Task prompt: Nothing but the lines from the top of the records through the line with "Analysis of Flexural Strength between Heat" should be returned, exactly, and without pictures.
------------------------------------------------------------------------
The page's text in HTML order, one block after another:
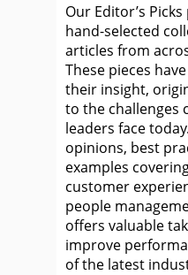
Our Editor’s
hand-selected
articles from
These pieces
their insight,
to the challenges
leaders face
opinions, best
examples
customer
people
offers valuable
improve
of the latest
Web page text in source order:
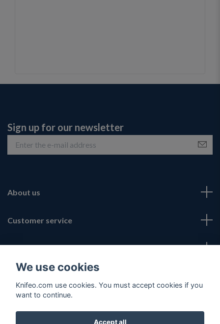
Sign up for our newsletter
About us
Customer service
Fotmeny
We use cookies
Knifeo.com use cookies. You must accept cookies if you
want to continue.
Accept all
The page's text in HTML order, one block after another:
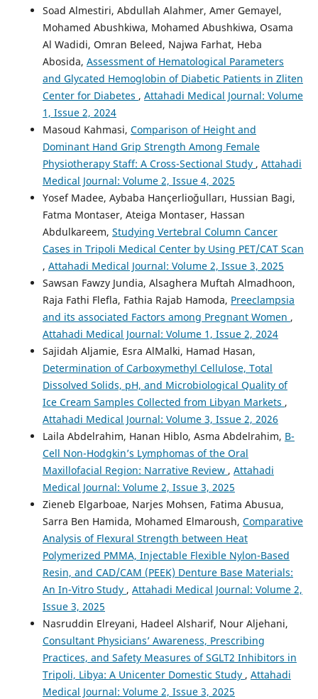
Soad Almestiri, Abdullah Alahmer, Amer Gemayel,
Mohamed Abushkiwa, Mohamed Abushkiwa, Osama
Al Wadidi, Omran Beleed, Najwa Farhat, Heba
Abosida, Assessment of Hematological Parameters
and Glycated Hemoglobin of Diabetic Patients in Zliten
Center for Diabetes , Attahadi Medical Journal: Volume
1, Issue 2, 2024
Masoud Kahmasi, Comparison of Height and
Dominant Hand Grip Strength Among Female
Physiotherapy Staff: A Cross-Sectional Study , Attahadi
Medical Journal: Volume 2, Issue 4, 2025
Yosef Madee, Aybaba Hançerlioğulları, Hussian Bagi,
Fatma Montaser, Ateiga Montaser, Hassan
Abdulkareem, Studying Vertebral Column Cancer
Cases in Tripoli Medical Center by Using PET/CAT Scan
, Attahadi Medical Journal: Volume 2, Issue 3, 2025
Sawsan Fawzy Jundia, Alsaghera Muftah Almadhoon,
Raja Fathi Flefla, Fathia Rajab Hamoda, Preeclampsia
and its associated Factors among Pregnant Women ,
Attahadi Medical Journal: Volume 1, Issue 2, 2024
Sajidah Aljamie, Esra AlMalki, Hamad Hasan,
Determination of Carboxymethyl Cellulose, Total
Dissolved Solids, pH, and Microbiological Quality of
Ice Cream Samples Collected from Libyan Markets ,
Attahadi Medical Journal: Volume 3, Issue 2, 2026
Laila Abdelrahim, Hanan Hiblo, Asma Abdelrahim, B-
Cell Non-Hodgkin’s Lymphomas of the Oral
Maxillofacial Region: Narrative Review , Attahadi
Medical Journal: Volume 2, Issue 3, 2025
Zieneb Elgarboae, Narjes Mohsen, Fatima Abusua,
Sarra Ben Hamida, Mohamed Elmaroush, Comparative
Analysis of Flexural Strength between Heat
Polymerized PMMA, Injectable Flexible Nylon-Based
Resin, and CAD/CAM (PEEK) Denture Base Materials:
An In-Vitro Study , Attahadi Medical Journal: Volume 2,
Issue 3, 2025
Nasruddin Elreyani, Hadeel Alsharif, Nour Aljehani,
Consultant Physicians’ Awareness, Prescribing
Practices, and Safety Measures of SGLT2 Inhibitors in
Tripoli, Libya: A Unicenter Domestic Study , Attahadi
Medical Journal: Volume 2, Issue 3, 2025
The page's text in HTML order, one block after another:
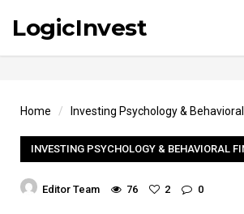
LogicInvest
Home Investing Psychology &
INVESTING PSYCHOLOGY & BEHAVIORAL
Editor Team 76 2 0
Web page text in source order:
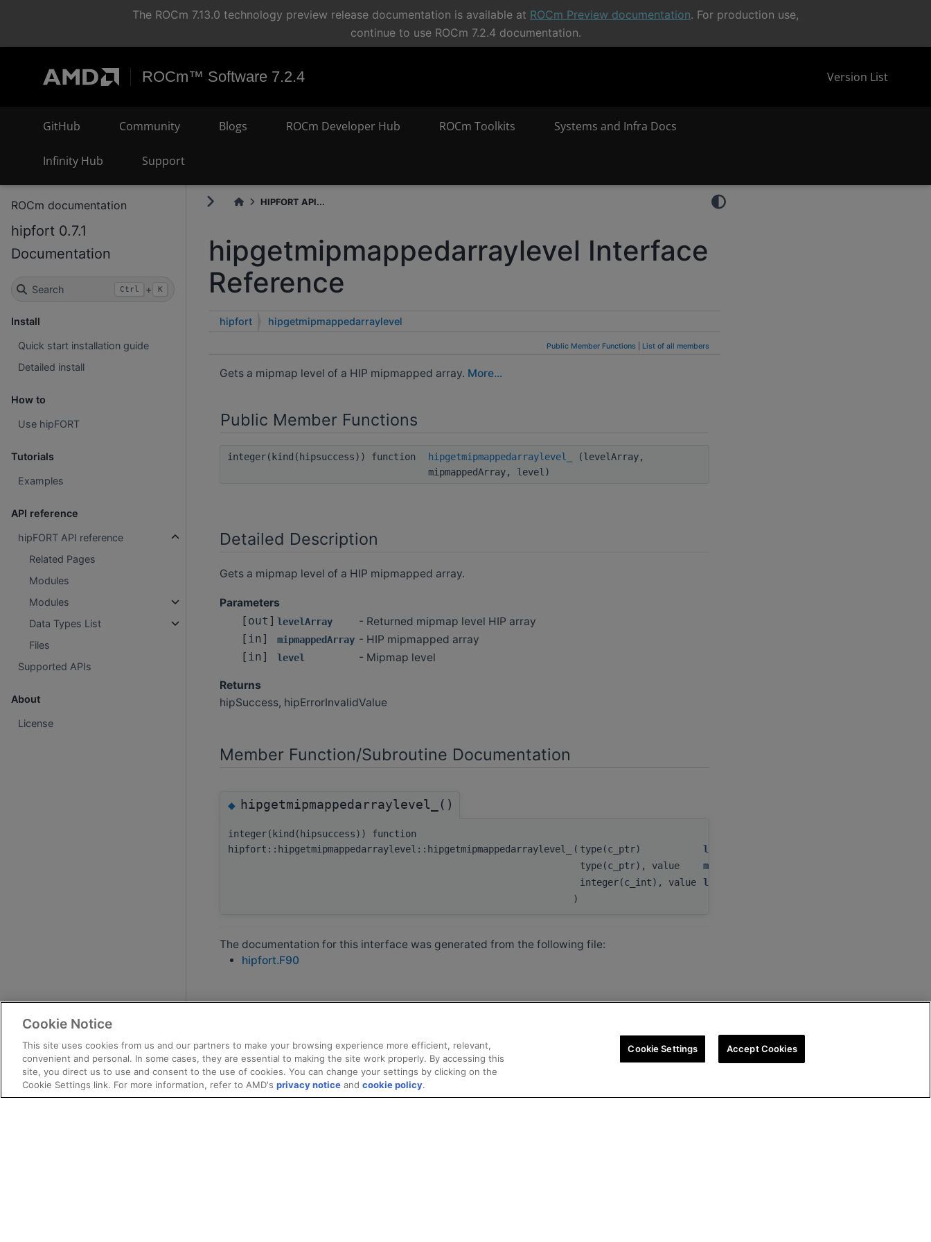
The ROCm 7.13.0 technology preview release documentation is available at ROCm Preview documentation. For production use,
continue to use ROCm 7.2.4 documentation.
ROCm™ Software 7.2.4 Version List
GitHub Community Blogs ROCm Developer Hub ROCm Toolkits Systems and Infra Docs
Infinity Hub Support
ROCm documentation
hipfort 0.7.1
Documentation
Search Ctrl + K
Install
Quick start installation guide
Detailed install
How to
Use hipFORT
Tutorials
Examples
API reference
hipFORT API reference
Related Pages
Modules
Modules
Data Types List
Files
Supported APIs
About
License
HIPFORT API...
hipgetmipmappedarraylevel Interface
Reference
hipfort hipgetmipmappedarraylevel
Public Member Functions List of all members
Gets a mipmap level of a HIP mipmapped array. More...
Public Member Functions
integer(kind(hipsuccess)) function hipgetmipmappedarraylevel_
(levelArray,
mipmappedArray, level)
Detailed Description
Gets a mipmap level of a HIP mipmapped array.
Parameters
[out] levelArray - Returned mipmap level HIP array
[in] mipmappedArray - HIP mipmapped array
[in] level - Mipmap level
Returns
hipSuccess, hipErrorInvalidValue
Member Function/Subroutine Documentation
◆hipgetmipmappedarraylevel_()
integer(kind(hipsuccess)) function
hipfort::hipgetmipmappedarraylevel::hipgetmipmappedarraylevel_
( type(c_ptr) levelArray
type(c_ptr), value
mipmappedArray
integer(c_int), value
level
)
The documentation for this interface was generated from the following file:
hipfort.F90
Cookie Notice
This site uses cookies from us and our partners to make your browsing experience more efficient, relevant,
convenient and personal. In some cases, they are essential to making the site work properly. By accessing this
site, you direct us to use and consent to the use of cookies. You can change your settings by clicking on the
Cookie Settings link. For more information, refer to AMD's privacy notice and cookie policy.
Cookie Settings Accept Cookies
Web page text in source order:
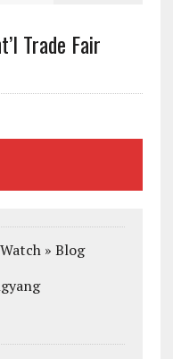
Trade Fair
» Blog
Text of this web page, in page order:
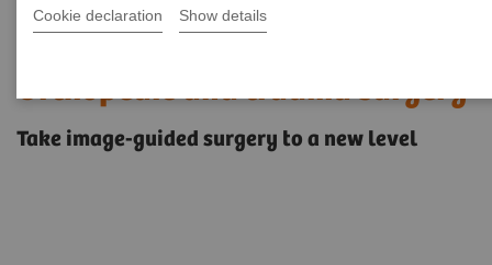
Cookie declaration Show details
Orthopedic and trauma surgery
Take image-guided surgery to a new level
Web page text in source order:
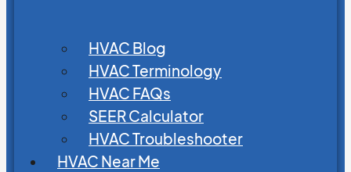
HVAC Blog
HVAC Terminology
HVAC FAQs
SEER Calculator
HVAC Troubleshooter
HVAC Near Me
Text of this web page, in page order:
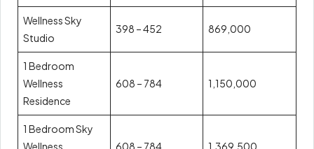
Wellness Sky
Studio
398 – 452 869,000
1 Bedroom
Wellness
Residence
608 – 784 1,150,000
1 Bedroom Sky
Wellness
608 – 784 1,369,500
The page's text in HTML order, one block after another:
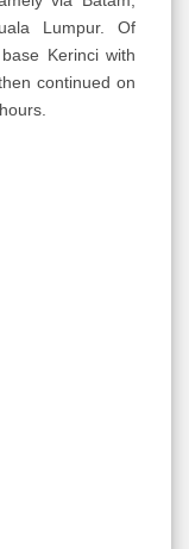
Lumpur. Of
Kerinci with
continued on
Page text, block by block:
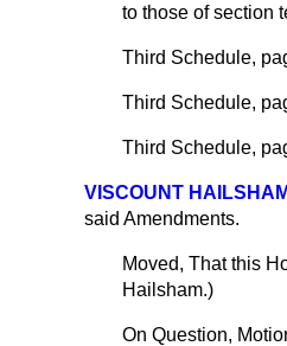
to those of section
Third Schedule,
Third Schedule,
Third Schedule,
VISCOUNT HAILSHAM
said Amendments.
Moved, That this
Hailsham.)
On Question,
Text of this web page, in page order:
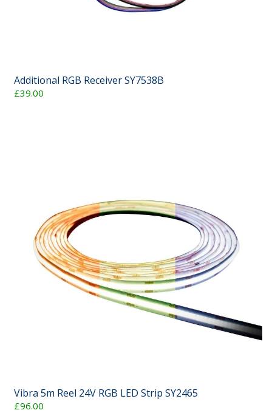
Additional RGB Receiver SY7538B
£39.00
Vibra 5m Reel 24V RGB LED Strip SY2465
£96.00
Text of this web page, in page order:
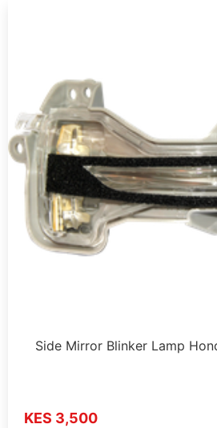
------------------------------------------------------------------------
Output for this task:
The page's text in HTML order, one block after another:
Our Editor’s
hand-selected
articles from
These pieces
their insight,
to the challenges
leaders face
opinions, best
examples
customer
people
offers valuable
improve
of the latest
Web page text in source order:
Sign up for our newsletter
About us
Customer service
Fotmeny
We use cookies
Knifeo.com use cookies. You must accept cookies if you
want to continue.
Accept all
The page's text in HTML order, one block after another:
Soad Almestiri, Abdullah Alahmer, Amer Gemayel,
Mohamed Abushkiwa, Mohamed Abushkiwa, Osama
Al Wadidi, Omran Beleed, Najwa Farhat, Heba
Abosida, Assessment of Hematological Parameters
and Glycated Hemoglobin of Diabetic Patients in Zliten
Center for Diabetes , Attahadi Medical Journal: Volume
1, Issue 2, 2024
Masoud Kahmasi, Comparison of Height and
Dominant Hand Grip Strength Among Female
Physiotherapy Staff: A Cross-Sectional Study , Attahadi
Medical Journal: Volume 2, Issue 4, 2025
Yosef Madee, Aybaba Hançerlioğulları, Hussian Bagi,
Fatma Montaser, Ateiga Montaser, Hassan
Abdulkareem, Studying Vertebral Column Cancer
Cases in Tripoli Medical Center by Using PET/CAT Scan
, Attahadi Medical Journal: Volume 2, Issue 3, 2025
Sawsan Fawzy Jundia, Alsaghera Muftah Almadhoon,
Raja Fathi Flefla, Fathia Rajab Hamoda, Preeclampsia
and its associated Factors among Pregnant Women ,
Attahadi Medical Journal: Volume 1, Issue 2, 2024
Sajidah Aljamie, Esra AlMalki, Hamad Hasan,
Determination of Carboxymethyl Cellulose, Total
Dissolved Solids, pH, and Microbiological Quality of
Ice Cream Samples Collected from Libyan Markets ,
Attahadi Medical Journal: Volume 3, Issue 2, 2026
Laila Abdelrahim, Hanan Hiblo, Asma Abdelrahim, B-
Cell Non-Hodgkin’s Lymphomas of the Oral
Maxillofacial Region: Narrative Review , Attahadi
Medical Journal: Volume 2, Issue 3, 2025
Zieneb Elgarboae, Narjes Mohsen, Fatima Abusua,
Sarra Ben Hamida, Mohamed Elmaroush, Comparative
Analysis of Flexural Strength between Heat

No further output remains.